* _What to work on_: Retype every record exactly. Leave the pictures out.

* _Available data_:
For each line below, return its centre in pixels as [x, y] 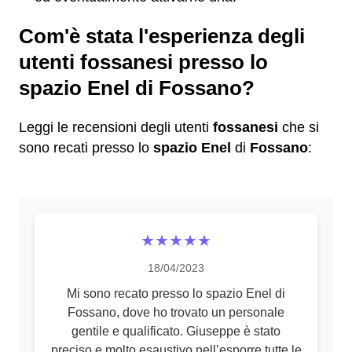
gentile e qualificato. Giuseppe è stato [176, 331]
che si [299, 127]
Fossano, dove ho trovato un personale [176, 312]
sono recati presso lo [86, 148]
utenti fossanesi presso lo [143, 62]
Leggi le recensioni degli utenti [116, 127]
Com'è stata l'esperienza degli [162, 36]
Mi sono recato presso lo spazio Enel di [176, 293]
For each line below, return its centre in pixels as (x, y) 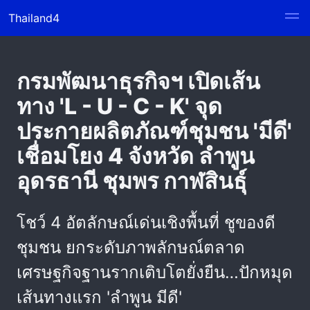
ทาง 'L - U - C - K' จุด (119, 106)
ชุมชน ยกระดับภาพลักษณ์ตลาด (131, 247)
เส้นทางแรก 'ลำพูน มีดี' (99, 297)
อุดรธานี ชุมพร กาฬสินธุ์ (132, 181)
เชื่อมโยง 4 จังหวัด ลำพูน (136, 156)
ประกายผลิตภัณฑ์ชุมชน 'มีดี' (154, 131)
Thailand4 (34, 18)
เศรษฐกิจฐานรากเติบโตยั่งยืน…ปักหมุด (155, 272)

* _Expected answer_:
For each line below, return its centre in pixels as [x, y] 
gentile e qualificato. Giuseppe è stato [176, 331]
che si [299, 127]
Fossano, dove ho trovato un personale [176, 312]
sono recati presso lo [86, 148]
utenti fossanesi presso lo [143, 62]
Leggi le recensioni degli utenti [116, 127]
Com'è stata l'esperienza degli [162, 36]
Mi sono recato presso lo spazio Enel di [176, 293]
For each line below, return its centre in pixels as (x, y) 
ทาง 'L - U - C - K' จุด (119, 106)
ชุมชน ยกระดับภาพลักษณ์ตลาด (131, 247)
เส้นทางแรก 'ลำพูน มีดี' (99, 297)
อุดรธานี ชุมพร กาฬสินธุ์ (132, 181)
เชื่อมโยง 4 จังหวัด ลำพูน (136, 156)
ประกายผลิตภัณฑ์ชุมชน 'มีดี' (154, 131)
Thailand4 (34, 18)
เศรษฐกิจฐานรากเติบโตยั่งยืน…ปักหมุด (155, 272)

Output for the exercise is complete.